▸ **TASK INSTRUCTIONS**
Go over the data and keep only the lines that include "examples".

▸ **GIVEN ENTRIES**
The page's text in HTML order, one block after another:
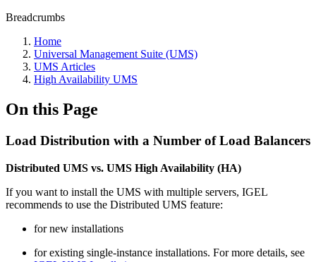
Breadcrumbs
Home
Universal Management Suite (UMS)
UMS Articles
High Availability UMS
On this Page
Load Distribution with a Number of Load Balancers
Distributed UMS vs. UMS High Availability (HA)
If you want to install the UMS with multiple servers, IGEL
recommends to use the Distributed UMS feature:
for new installations
for existing single-instance installations. For more details, see
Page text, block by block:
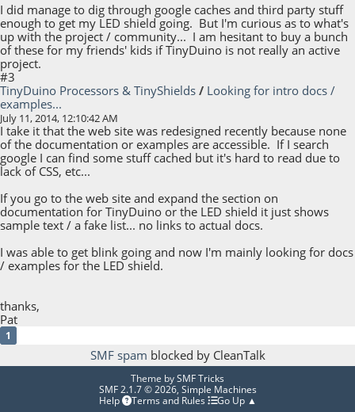
I did manage to dig through google caches and third party stuff
enough to get my LED shield going. But I'm curious as to what's
up with the project / community... I am hesitant to buy a bunch
of these for my friends' kids if TinyDuino is not really an active
project.
#3
TinyDuino Processors & TinyShields / Looking for intro docs /
examples...
July 11, 2014, 12:10:42 AM
I take it that the web site was redesigned recently because none
of the documentation or examples are accessible. If I search
google I can find some stuff cached but it's hard to read due to
lack of CSS, etc...
If you go to the web site and expand the section on
documentation for TinyDuino or the LED shield it just shows
sample text / a fake list... no links to actual docs.
I was able to get blink going and now I'm mainly looking for docs
/ examples for the LED shield.
thanks,
Pat
1
SMF spam blocked by CleanTalk
Theme bySMF Tricks
SMF 2.1.7 © 2026, Simple Machines
Help
Terms and Rules Go Up ▲
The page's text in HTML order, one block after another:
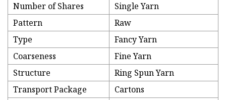
Number of Shares
Single Yarn
Pattern
Raw
Type
Fancy Yarn
Coarseness
Fine Yarn
Structure
Ring Spun Yarn
Transport Package
Cartons

▸ **TASK OUTPUT**
examples...
of the documentation or examples are accessible. If I search
/ examples for the LED shield.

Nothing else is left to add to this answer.